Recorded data

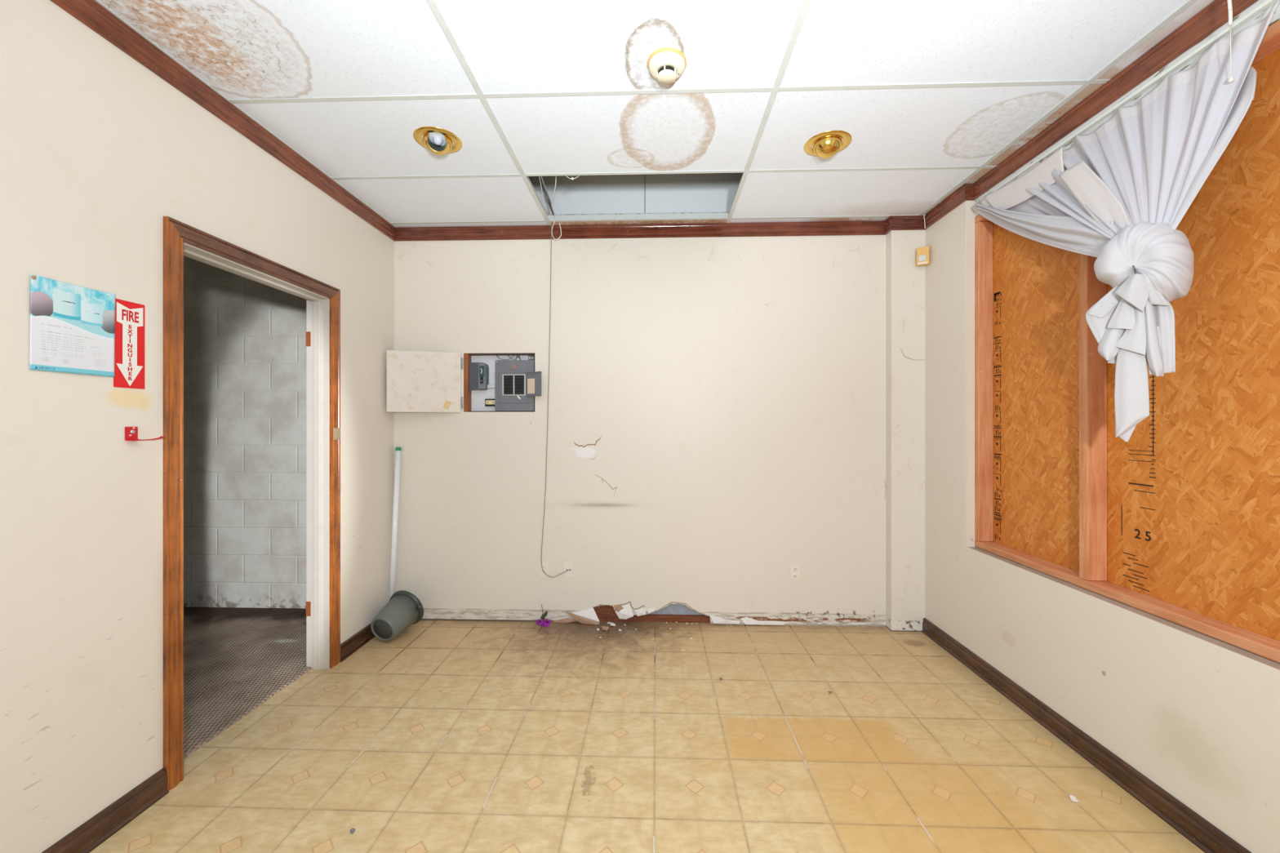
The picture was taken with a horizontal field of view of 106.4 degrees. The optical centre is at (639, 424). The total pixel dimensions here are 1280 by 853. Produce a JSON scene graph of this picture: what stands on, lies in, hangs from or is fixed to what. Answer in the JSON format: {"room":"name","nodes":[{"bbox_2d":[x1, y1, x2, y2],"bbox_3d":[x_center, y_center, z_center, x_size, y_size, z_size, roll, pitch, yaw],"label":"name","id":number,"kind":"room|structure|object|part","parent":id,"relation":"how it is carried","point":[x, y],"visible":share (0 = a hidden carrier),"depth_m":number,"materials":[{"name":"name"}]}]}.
{"room":"abandoned office room","nodes":[
{"label":"abandoned office room","id":0,"kind":"room"},
{"bbox_2d":[0,0,394,852],"bbox_3d":[-1.847,-0.007,1.327,0.122,2.749,4.359,0,0,2],"label":"wall","id":1,"kind":"structure","parent":0,"point":[97,148],"depth_m":1.57,"materials":[{"name":"beige paint"}]},
{"bbox_2d":[29,274,115,377],"bbox_3d":[-1.775,-0.299,1.506,0.005,0.279,0.218,0,0,2],"label":"flyer","id":2,"kind":"object","parent":1,"relation":"attached to","point":[73,326],"visible":1,"depth_m":1.49,"materials":[{"name":"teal paper"}]},
{"bbox_2d":[113,298,144,389],"bbox_3d":[-1.773,-0.276,1.664,0.003,0.300,0.098,0,0,2],"label":"fire extinguisher sign","id":3,"kind":"object","parent":1,"relation":"attached to","point":[129,345],"visible":1,"depth_m":1.66,"materials":[{"name":"red plastic"}]},
{"bbox_2d":[124,426,164,440],"bbox_3d":[-1.755,0.033,1.697,0.032,0.049,0.102,0,0,11],"label":"bracket","id":4,"kind":"object","parent":1,"relation":"attached to","point":[131,433],"visible":1,"depth_m":1.67,"materials":[{"name":"red metal"}]},
{"bbox_3d":[-1.772,0.032,1.669,0.004,0.047,0.040,0,0,2],"label":"plate","id":5,"kind":"part","parent":4,"relation":"part of","materials":[{"name":"red metal"}]},
{"bbox_2d":[41,622,374,852],"bbox_3d":[-1.777,1.322,1.248,0.023,0.091,4.206,0,0,2],"label":"baseboard","id":6,"kind":"structure","parent":1,"relation":"attached to","point":[96,830],"depth_m":1.63,"materials":[{"name":"brown wood"}]},
{"bbox_2d":[50,0,395,240],"bbox_3d":[-1.780,-1.326,1.248,0.018,0.090,4.206,0,0,2],"label":"trim","id":7,"kind":"structure","parent":1,"relation":"attached to","point":[91,13],"depth_m":1.92,"materials":[{"name":"brown wood"}]},
{"bbox_2d":[163,216,340,790],"bbox_3d":[-1.810,0.297,2.266,0.150,2.140,0.974,0,0,2],"label":"door frame","id":8,"kind":"structure","parent":1,"relation":"in","point":[180,239],"depth_m":2.21,"materials":[{"name":"brown wood"}]},
{"bbox_3d":[-1.761,0.297,1.811,0.018,2.140,0.068,0,0,2],"label":"casing","id":9,"kind":"part","parent":8,"relation":"part of","materials":[{"name":"brown wood"}]},
{"bbox_3d":[-1.746,-0.739,2.264,0.018,0.068,0.974,0,0,2],"label":"casing","id":10,"kind":"part","parent":8,"relation":"part of","materials":[{"name":"brown wood"}]},
{"bbox_3d":[-1.731,0.297,2.717,0.018,2.140,0.068,0,0,2],"label":"casing","id":11,"kind":"part","parent":8,"relation":"part of","materials":[{"name":"wood"}]},
{"bbox_2d":[183,255,306,608],"bbox_3d":[-2.962,-0.050,3.574,2.377,2.835,0.061,0,0,2],"label":"wall","id":12,"kind":"structure","parent":0,"point":[245,339],"depth_m":3.54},
{"bbox_2d":[528,172,742,215],"bbox_3d":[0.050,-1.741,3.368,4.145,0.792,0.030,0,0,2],"label":"ceiling opening","id":13,"kind":"structure","parent":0,"point":[691,193],"depth_m":3.35,"materials":[{"name":"grey"}]},
{"bbox_2d":[539,176,555,214],"bbox_3d":[-0.614,-1.536,3.067,0.016,0.151,0.607,0,0,3],"label":"conduit","id":14,"kind":"object","parent":13,"relation":"attached to","point":[541,177],"visible":0.38,"depth_m":3.13,"materials":[{"name":"metal"}]},
{"bbox_2d":[89,607,1204,852],"bbox_3d":[-1.100,1.378,1.310,6.248,0.041,4.374,0,0,2],"label":"floor","id":15,"kind":"structure","parent":0,"point":[437,736],"depth_m":2.01,"materials":[{"name":"tile"}]},
{"bbox_2d":[388,446,401,601],"bbox_3d":[-1.679,0.756,3.276,0.037,1.209,0.135,0,0,2],"label":"fluorescent tube","id":16,"kind":"object","parent":15,"relation":"on","point":[397,450],"visible":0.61,"depth_m":3.27,"materials":[{"name":"white glass"}]},
{"bbox_2d":[370,590,423,641],"bbox_3d":[-1.556,1.225,3.080,0.260,0.263,0.285,0,0,2],"label":"bucket","id":17,"kind":"object","parent":15,"relation":"on","point":[403,609],"visible":1,"depth_m":3.02,"materials":[{"name":"grey plastic"}]},
{"bbox_2d":[536,604,551,629],"bbox_3d":[-0.658,1.304,3.238,0.093,0.142,0.086,0,0,-37],"label":"flower","id":18,"kind":"object","parent":15,"relation":"on","point":[547,623],"visible":1,"depth_m":3.23,"materials":[{"name":"purple plant"}]},
{"bbox_2d":[601,626,608,631],"bbox_3d":[-0.230,1.355,3.183,0.049,0.020,0.046,0,0,-27],"label":"chip","id":19,"kind":"object","parent":15,"relation":"on","point":[603,628],"visible":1,"depth_m":3.18,"materials":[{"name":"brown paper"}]},
{"bbox_2d":[1069,795,1078,802],"bbox_3d":[1.576,1.361,1.742,0.021,0.011,0.023,0,0,25],"label":"chip","id":20,"kind":"object","parent":15,"relation":"on","point":[1072,797],"visible":1,"depth_m":1.74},
{"bbox_2d":[94,0,1213,227],"bbox_3d":[0.032,-1.392,1.098,3.648,0.041,4.388,0,0,2],"label":"ceiling","id":21,"kind":"structure","parent":0,"point":[931,96],"depth_m":1.96,"materials":[{"name":"tile"}]},
{"bbox_2d":[413,126,462,155],"bbox_3d":[-0.978,-1.380,2.320,0.220,0.135,0.220,0,0,2],"label":"recessed light","id":22,"kind":"object","parent":21,"relation":"in","point":[448,148],"visible":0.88,"depth_m":2.30,"materials":[{"name":"gold metal"}]},
{"bbox_3d":[-0.974,-1.376,2.315,0.046,0.057,0.061,0,0,2],"label":"bulb","id":23,"kind":"part","parent":22,"relation":"part of","materials":[{"name":"white glass"}]},
{"bbox_2d":[538,176,548,213],"bbox_3d":[-0.602,-1.432,2.977,0.016,0.027,0.491,0,0,-4],"label":"loose wire","id":24,"kind":"object","parent":21,"relation":"attached to","point":[539,176],"visible":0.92,"depth_m":2.97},
{"bbox_2d":[541,191,569,577],"bbox_3d":[-0.585,-0.261,3.249,0.200,2.635,0.120,0,0,2],"label":"hanging cable","id":25,"kind":"object","parent":21,"relation":"hanging from","point":[544,191],"visible":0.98,"depth_m":3.30,"materials":[{"name":"grey plastic"}]},
{"bbox_2d":[551,175,561,239],"bbox_3d":[-0.523,-1.351,3.024,0.071,0.177,0.534,0,0,-11],"label":"loose wire","id":26,"kind":"object","parent":21,"relation":"hanging from","point":[556,175],"visible":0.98,"depth_m":3.16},
{"bbox_2d":[647,47,686,84],"bbox_3d":[0.102,-1.345,1.820,0.149,0.061,0.149,0,0,2],"label":"smoke detector","id":27,"kind":"object","parent":21,"relation":"attached to","point":[665,64],"visible":1,"depth_m":1.79,"materials":[{"name":"beige plastic"}]},
{"bbox_2d":[804,129,852,158],"bbox_3d":[0.919,-1.379,2.348,0.220,0.133,0.220,0,0,2],"label":"recessed light","id":28,"kind":"object","parent":21,"relation":"in","point":[826,144],"visible":0.94,"depth_m":2.31,"materials":[{"name":"gold metal"}]},
{"bbox_2d":[394,230,924,631],"bbox_3d":[0.126,-0.007,3.312,3.689,2.749,0.144,0,0,3],"label":"wall","id":29,"kind":"structure","parent":0,"point":[716,415],"depth_m":3.29,"materials":[{"name":"beige paint"}]},
{"bbox_2d":[386,350,541,412],"bbox_3d":[-1.174,-0.290,3.302,1.068,0.414,0.239,0,0,-7],"label":"electrical panel","id":30,"kind":"object","parent":29,"relation":"attached to","point":[418,381],"depth_m":3.30,"materials":[{"name":"grey metal"}]},
{"bbox_3d":[-1.472,-0.290,3.272,0.469,0.414,0.018,0,0,-13],"label":"flap door","id":31,"kind":"part","parent":30,"relation":"part of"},
{"bbox_3d":[-1.210,-0.290,3.362,0.030,0.408,0.064,0,0,2],"label":"frame","id":32,"kind":"part","parent":30,"relation":"part of","materials":[{"name":"brown wood"}]},
{"bbox_2d":[469,362,488,390],"bbox_3d":[-1.130,-0.336,3.357,0.125,0.192,0.057,0,0,2],"label":"switch","id":33,"kind":"object","parent":30,"relation":"attached to","point":[478,371],"visible":1,"depth_m":3.34,"materials":[{"name":"grey metal"}]},
{"bbox_2d":[487,384,494,388],"bbox_3d":[-1.042,-0.266,3.368,0.074,0.027,0.027,0,0,2],"label":"conduit","id":34,"kind":"object","parent":33,"relation":"attached to","point":[489,386],"visible":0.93,"depth_m":3.36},
{"bbox_2d":[484,399,494,406],"bbox_3d":[-1.048,-0.153,3.372,0.085,0.052,0.025,0,0,2],"label":"wall outlet","id":35,"kind":"object","parent":30,"relation":"attached to","point":[488,402],"visible":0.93,"depth_m":3.36,"materials":[{"name":"yellow plastic"}]},
{"bbox_3d":[-0.875,-0.274,3.323,0.165,0.149,0.005,0,0,2],"label":"breaker frame","id":36,"kind":"part","parent":30,"relation":"part of","materials":[{"name":"metal"}]},
{"bbox_3d":[-0.830,-0.270,3.341,0.362,0.355,0.111,0,0,16],"label":"breaker panel","id":37,"kind":"part","parent":30,"relation":"part of","materials":[{"name":"grey metal"}]},
{"bbox_2d":[515,355,520,359],"bbox_3d":[-0.853,-0.464,3.352,0.037,0.037,0.037,0,0,2],"label":"fitting","id":38,"kind":"object","parent":30,"relation":"on","point":[517,357],"visible":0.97,"depth_m":3.34,"materials":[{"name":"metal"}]},
{"bbox_3d":[-0.731,-0.276,3.280,0.140,0.166,0.011,0,0,30],"label":"panel door","id":39,"kind":"part","parent":30,"relation":"part of","materials":[{"name":"grey metal"}]},
{"bbox_2d":[538,562,548,577],"bbox_3d":[-0.667,1.008,3.313,0.067,0.104,0.006,0,0,2],"label":"wall plate","id":40,"kind":"object","parent":29,"relation":"attached to","point":[544,565],"visible":1,"depth_m":3.31,"materials":[{"name":"beige plastic"}]},
{"bbox_2d":[563,562,573,577],"bbox_3d":[-0.495,1.005,3.306,0.066,0.105,0.008,0,0,2],"label":"wall plate","id":41,"kind":"object","parent":29,"relation":"attached to","point":[566,566],"visible":1,"depth_m":3.31,"materials":[{"name":"beige plastic"}]},
{"bbox_3d":[0.171,1.276,3.324,1.097,0.183,0.039,0,0,2],"label":"sole plate","id":42,"kind":"part","parent":29,"relation":"part of","materials":[{"name":"brown wood"}]},
{"bbox_2d":[394,215,924,241],"bbox_3d":[0.080,-1.326,3.244,3.603,0.090,0.094,0,0,2],"label":"trim","id":43,"kind":"structure","parent":29,"relation":"attached to","point":[892,222],"depth_m":3.27,"materials":[{"name":"brown wood"}]},
{"bbox_2d":[790,564,799,580],"bbox_3d":[1.053,1.005,3.256,0.066,0.107,0.007,0,0,2],"label":"wall outlet","id":44,"kind":"object","parent":29,"relation":"attached to","point":[794,568],"visible":1,"depth_m":3.25,"materials":[{"name":"beige plastic"}]},
{"bbox_2d":[915,245,929,266],"bbox_3d":[1.845,-1.091,3.122,0.073,0.114,0.066,0,0,32],"label":"sensor","id":45,"kind":"object","parent":29,"relation":"attached to","point":[922,254],"visible":1,"depth_m":3.10,"materials":[{"name":"plastic"}]},
{"bbox_2d":[924,0,1279,852],"bbox_3d":[1.895,-0.007,1.089,0.168,2.749,4.130,0,0,2],"label":"wall","id":46,"kind":"structure","parent":0,"point":[1195,713],"depth_m":1.95,"materials":[{"name":"beige paint"}]},
{"bbox_2d":[974,214,990,223],"bbox_3d":[1.911,-1.165,2.674,0.114,0.038,0.108,0,0,2],"label":"plate","id":47,"kind":"object","parent":46,"relation":"attached to","point":[979,218],"depth_m":2.70,"materials":[{"name":"brown wood"}]},
{"bbox_2d":[992,222,1079,571],"bbox_3d":[1.988,-0.243,2.383,0.012,1.881,0.701,0,0,2],"label":"board","id":48,"kind":"object","parent":46,"relation":"attached to","point":[1036,284],"visible":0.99,"depth_m":2.40,"materials":[{"name":"brown wood"}]},
{"bbox_2d":[921,617,1251,852],"bbox_3d":[1.800,1.322,1.092,0.023,0.091,4.130,0,0,2],"label":"baseboard","id":49,"kind":"structure","parent":46,"relation":"attached to","point":[1201,833],"depth_m":1.89,"materials":[{"name":"brown wood"}]},
{"bbox_2d":[924,0,1257,230],"bbox_3d":[1.825,-1.326,1.091,0.064,0.090,4.130,0,0,2],"label":"trim","id":50,"kind":"structure","parent":46,"relation":"attached to","point":[1214,15],"depth_m":1.92,"materials":[{"name":"brown wood"}]},
{"bbox_2d":[966,0,1277,546],"bbox_3d":[1.869,-0.289,2.046,0.050,1.978,1.396,0,0,2],"label":"trim","id":51,"kind":"structure","parent":46,"relation":"in","point":[971,216],"depth_m":2.73,"materials":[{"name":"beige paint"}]},
{"bbox_3d":[1.876,-1.245,2.038,0.022,0.017,1.381,0,0,2],"label":"curtain rail","id":52,"kind":"part","parent":51,"relation":"part of","materials":[{"name":"white metal"}]},
{"bbox_2d":[971,0,1279,441],"bbox_3d":[1.744,-0.588,2.043,0.280,1.300,1.357,0,0,0],"label":"curtain","id":53,"kind":"object","parent":51,"relation":"hanging from","point":[1119,196],"visible":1,"depth_m":1.64,"materials":[{"name":"white fabric"}]},
{"bbox_3d":[1.814,-0.907,2.180,0.089,0.645,1.089,0,0,12],"label":"swept panel","id":54,"kind":"part","parent":53,"relation":"part of","materials":[{"name":"white fabric"}]},
{"bbox_3d":[1.772,-0.928,1.881,0.191,0.602,1.028,0,0,2],"label":"gathered panel","id":55,"kind":"part","parent":53,"relation":"part of","materials":[{"name":"white fabric"}]},
{"bbox_2d":[1226,0,1234,82],"bbox_3d":[1.786,-1.171,1.449,0.013,0.274,0.016,0,0,2],"label":"pull cord","id":56,"kind":"object","parent":53,"relation":"hanging from","point":[1231,78],"visible":1,"depth_m":1.45,"materials":[{"name":"white plastic"}]},
{"bbox_2d":[974,540,1279,662],"bbox_3d":[1.925,0.680,1.919,0.082,0.037,1.635,0,0,2],"label":"window sill","id":57,"kind":"structure","parent":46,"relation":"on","point":[1266,647],"depth_m":1.76,"materials":[{"name":"brown wood"}]},
{"bbox_2d":[974,221,993,541],"bbox_3d":[1.952,-0.242,2.719,0.082,1.806,0.037,0,0,2],"label":"window frame","id":58,"kind":"structure","parent":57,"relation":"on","point":[984,231],"depth_m":2.70,"materials":[{"name":"brown wood"}]},
{"bbox_2d":[1079,253,1106,581],"bbox_3d":[1.929,-0.242,2.040,0.082,1.806,0.041,0,0,2],"label":"window mullion","id":59,"kind":"object","parent":57,"relation":"on","point":[1092,366],"visible":0.56,"depth_m":2.02,"materials":[{"name":"brown wood"}]},
{"bbox_2d":[1106,48,1279,641],"bbox_3d":[1.961,-0.243,1.566,0.012,1.881,0.932,0,0,2],"label":"board","id":60,"kind":"object","parent":46,"relation":"attached to","point":[1193,491],"visible":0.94,"depth_m":1.61,"materials":[{"name":"brown wood"}]},
{"bbox_2d":[1251,19,1279,65],"bbox_3d":[1.880,-1.165,1.441,0.135,0.038,0.174,0,0,2],"label":"plate","id":61,"kind":"object","parent":46,"relation":"attached to","point":[1269,43],"depth_m":1.44,"materials":[{"name":"brown wood"}]}
]}

### Your task
Where in the entries does the word "office" occur? Copy out each line that has it.

### Exercise output
{"room":"abandoned office room","nodes":[
{"label":"abandoned office room","id":0,"kind":"room"},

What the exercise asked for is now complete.